Commits: 1e35bc9 90b88fd b48821a

@firebird-automations
Copy link
Collaborator Author

Commented by: @hvlad

INET/inet_error: accept errno = 10038

>>>> MSDN
WSAENOTSOCK
10038

Socket operation on nonsocket.

An operation was attempted on something that is not a socket\. Either the socket handle parameter did not reference a valid socket, or for select, a member of an fd\_set was not valid\. 

>>>> MSDN

As error was found at call of accept() then we have bad listener socket. Don't ask me why and how it became wrong.
Firebird able to detect such condition and to remove bad socket from internal list (correctly closing connection of course).
Therefore next message :

INET/select_wait: found "not a socket" socket : 504

504 is a numeric value of bad socket.

But this ability seems not ready to deal with listener socket (all known to me cases was about worker sockets) and bad socket not removed from list and network server enters and endless loop. This is error i going to fix.

As for corrupted indices - we know you have a lot of indices so no wonder some of them was corrupted after "stop hardly the firebird process".
Anyway, i would like to look at that part of firebird.log with corruption errors.

@firebird-automations
Copy link
Collaborator Author

Modified by: @hvlad

assignee: Vlad Khorsun [ hvlad ]

@firebird-automations
Copy link
Collaborator Author

Commented by: vander clock stephane (arkadia)

thanks Vlad,

>> But this ability seems not ready to deal with listener socket (all known to me cases was about worker sockets) and bad socket not removed from list and network server enters and endless loop. This is error i going to fix.

great !

>> As for corrupted indices - we know you have a lot of indices so no wonder some of them was corrupted after "stop hardly the firebird process".

yes it's possible, but the corrupted index is often on our database (every 2/3 weeks). the problem is that to check the database we must fully stop the server to run the gstat and gstat take few hours all the time to run. so most of the time we detect the corrupted index when the server is "over" and no other choice that fully stop our services, and we use this time to run gstat ...

>> Anyway, i would like to look at that part of firebird.log with corruption errors.
aie, the firebird.log was so big after this bug that we was forced to delete it. but all the row in it was the same, because firebird server was always
adding theses rows :

DATABASESERVER Sun Aug 29 05:02:59 2010
INET/inet_error: accept errno = 10038
DATABASESERVER Sun Aug 29 05:02:59 2010
INET/select_wait: found "not a socket" socket : 504

but after kill the firebird process (by stopping the service) and restart it, the firebird was working ok !

@firebird-automations
Copy link
Collaborator Author

Commented by: vander clock stephane (arkadia)

>> But this ability seems not ready to deal with listener socket (all known to me cases was about worker sockets) and bad socket not removed from list and network server enters and endless loop. This is error i going to fix.

Is this fix in the last release of Firebird 2.5 ?

@firebird-automations
Copy link
Collaborator Author

Commented by: @hvlad

Fix is still not implemented, sorry.
Is it bother you regularly ?

@firebird-automations
Copy link
Collaborator Author

Commented by: vander clock stephane (arkadia)

Thanks Vlad,

Yes, it's crash again just this morning. i thing that we can say it's happen 1 time a month in average, but when it's happen everything is down :(

this morning i have

DATABASESERVER Sun Aug 29 05:02:59 2010
INET/select_wait: found "not a socket" socket : 508

and last time it's was

DATABASESERVER Sun Aug 29 05:02:59 2010
INET/select_wait: found "not a socket" socket : 504

but except this (508 instead of 504) same scenario : very big firebird.log file growing and growning

@firebird-automations
Copy link
Collaborator Author

Commented by: Artem Kuzmenko (artyom-ace)
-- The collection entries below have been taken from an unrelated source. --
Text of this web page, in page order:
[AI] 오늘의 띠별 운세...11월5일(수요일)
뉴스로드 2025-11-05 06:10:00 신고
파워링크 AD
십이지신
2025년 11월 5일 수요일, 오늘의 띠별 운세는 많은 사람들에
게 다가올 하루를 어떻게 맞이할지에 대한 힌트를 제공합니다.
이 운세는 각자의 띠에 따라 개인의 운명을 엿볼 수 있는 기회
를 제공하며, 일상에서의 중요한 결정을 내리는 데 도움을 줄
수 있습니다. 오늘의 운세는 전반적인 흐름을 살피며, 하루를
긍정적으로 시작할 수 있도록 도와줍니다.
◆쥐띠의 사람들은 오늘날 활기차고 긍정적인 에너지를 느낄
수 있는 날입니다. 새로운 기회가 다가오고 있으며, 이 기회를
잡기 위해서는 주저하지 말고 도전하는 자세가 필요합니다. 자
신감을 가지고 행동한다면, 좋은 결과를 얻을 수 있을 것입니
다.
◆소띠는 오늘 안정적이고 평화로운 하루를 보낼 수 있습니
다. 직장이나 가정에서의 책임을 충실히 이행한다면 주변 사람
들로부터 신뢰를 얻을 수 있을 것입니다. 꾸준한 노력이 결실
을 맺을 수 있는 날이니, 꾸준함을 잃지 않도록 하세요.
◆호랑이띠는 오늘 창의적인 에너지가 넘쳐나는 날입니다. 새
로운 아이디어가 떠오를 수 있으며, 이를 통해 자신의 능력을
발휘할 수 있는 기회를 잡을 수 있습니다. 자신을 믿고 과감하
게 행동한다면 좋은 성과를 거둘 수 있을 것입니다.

I have crash today with this bug. Log size and content surprise me! I attach log to message. DB after crash don't have a bugs. I stop server by Firebird Server Control, but started only after reboot.
OS. Win 2003 R2 Enterprise SP2 32bit
Firebird 2.5.0.26054, default install
P.S. all DB use "execute statement on external" inside this server ...

@firebird-automations
Copy link
Collaborator Author

Modified by: Artem Kuzmenko (artyom-ace)

Attachment: firebird.rar [ 11791 ]

@firebird-automations
Copy link
Collaborator Author

Commented by: Artem Kuzmenko (artyom-ace)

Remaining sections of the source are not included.